Yay, now I won't get any work done until the end of the trip report. Hope it's a long one.

socaltraveler Jul 16th, 2008 12:14 PM

Tom,

Thanks for giving me some fun reading for what I hope is the rest of the summer. We also approached our Terminal 5 experience last month with great trepidation, and it turned out to be just fine - glad that they seem to have gotten the kinks out, it went very smoothly for us, and since we got our luggage on both ends, all is well in the land.

Marcia

cafegoddess Jul 16th, 2008 12:36 PM

Finally!
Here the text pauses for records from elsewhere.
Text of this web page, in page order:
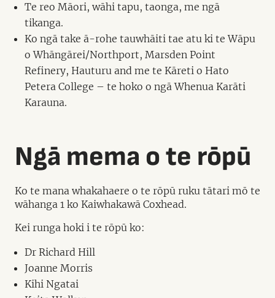
Te reo Māori, wāhi tapu, taonga, me ngā
tikanga.
Ko ngā take ā-rohe tauwhāiti tae atu ki te Wāpu
o Whāngārei/Northport, Marsden Point
Refinery, Hauturu and me te Kāreti o Hato
Petera College – te hoko o ngā Whenua Karāti
Karauna.
Ngā mema o te rōpū
Ko te mana whakahaere o te rōpū ruku tātari mō te
wāhanga 1 ko Kaiwhakawā Coxhead.
Kei runga hoki i te rōpū ko:
Dr Richard Hill
Joanne Morris
Kihi Ngatai

Please hurry up with the next installment.

annhig Jul 16th, 2008 01:32 PM

ttt

shandy Jul 16th, 2008 02:26 PM

Keep it coming Tom, I have been looking forward to this.

sarge56 Jul 16th, 2008 02:42 PM

tom, your trip report is one of the reasons I don't spend much at Barnes &amp; Noble anymore- this lit is much more entertaining!

Looking forward to the remainder of your report!

thanks bunches!

Paula

Debs Jul 16th, 2008 04:37 PM

Omg - lovin' every minute of this! Can't wait to find out why Montenegro was so indecent as to not let you in!

Please, please, please - more report sooner than later!

tower Jul 16th, 2008 04:55 PM

tom and Tracey:


Back again....? I know what that means..I have to lengthen my breaks from my deadline pushes so I can follow your every step into territory I love, and with which I am quite familiar...but your point of view in past Trip Reports adds a new and fascinating dimension...heep on typing, Tom!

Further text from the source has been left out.